Looking at the code (you can too), it goes through every object in the tree of referenced objects (e.g. dict's keys and values, object member variables, ...) and does two things for them:

1. see if it's already been copied, by looking it in id-indexed memo dict
2. copy of the object if not

The second one is O(1) for simple objects. For composite objects, the same routine handles them, so over all n objects in the tree, that's O(n). The first part, looking an object up in a dict, is O(1) on average, but O(n) amortized worst case.

So at best, on average, deepcopy is linear. The keys used in memo are id() values, i.e. memory locations, so they are not randomly distributed over the key space (the "average" part above) and it may behave worse, up to the O(n^2) worst case. I did observe some performance degradations in real use, but for the most part, it behaved as linear.

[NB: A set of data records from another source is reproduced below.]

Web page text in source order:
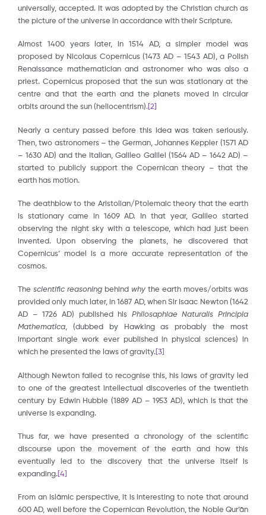
universally, accepted. It was adopted by the Christian church as
the picture of the universe in accordance with their Scripture.
Almost 1400 years later, in 1514 AD, a simpler model was
proposed by Nicolaus Copernicus (1473 AD – 1543 AD), a Polish
Renaissance mathematician and astronomer who was also a
priest. Copernicus proposed that the sun was stationary at the
centre and that the earth and the planets moved in circular
orbits around the sun (heliocentrism). [2]
Nearly a century passed before this idea was taken seriously.
Then, two astronomers – the German, Johannes Keppler (1571 AD
– 1630 AD) and the Italian, Galileo Galilei (1564 AD – 1642 AD) –
started to publicly support the Copernican theory – that the
earth has motion.
The deathblow to the Aristolian/Ptolemaic theory that the earth
is stationary came in 1609 AD. In that year, Galileo started
observing the night sky with a telescope, which had just been
invented. Upon observing the planets, he discovered that
Copernicus’ model is a more accurate representation of the
cosmos.
The scientific reasoning behind why the earth moves/orbits was
provided only much later, in 1687 AD, when Sir Isaac Newton (1642
AD – 1726 AD) published his Philosaphiae Naturalis Principia
Mathematica, (dubbed by Hawking as probably the most
important single work ever published in physical sciences) in
which he presented the laws of gravity. [3]
Although Newton failed to recognise this, his laws of gravity led
to one of the greatest intellectual discoveries of the twentieth
century by Edwin Hubble (1889 AD – 1953 AD), which is that the
universe is expanding.
Thus far, we have presented a chronology of the scientific
discourse upon the movement of the earth and how this
eventually led to the discovery that the universe itself is
expanding. [4]
From an Islāmic perspective, it is interesting to note that around
600 AD, well before the Copernican Revolution, the Noble Qur’ān

That's the complexity part, but the constant is large and deepcopy is anything but cheap and could very well be causing your problems. The only sure way to know is to use a profiler -- do it. FWIW, I'm currently rewriting terribly slow code that spends 98% of its execution time in deepcopy.

What are you using deepcopy for? As the name suggests, deepcopy copies the object, and all subobjects recursively, so it is going to take an amount of time proportional to the size of the object you are copying. (with a bit of overhead to deal with circular references)

There isn't really any way to speed it up, if you are going to copy everything, you need to copy everything.

One question to ask, is do you need to copy everything, or can you just copy part of the structure.

The complexity of deepcopy() is dependant upon the size (number of elements/children) of the object being copied.

If your algorithm's inputs do not affect the size of the object(s) being copied, then you should consider the call to deeopcopy() to be O(1) for the purposes of determining complexity, since each invocation's execution time is relatively static.

(If your algorithm's inputs do have an effect on the size of the object(s) being copied, you'll have to elaborate how. Then the complexity of the algorithm can be evaluated.)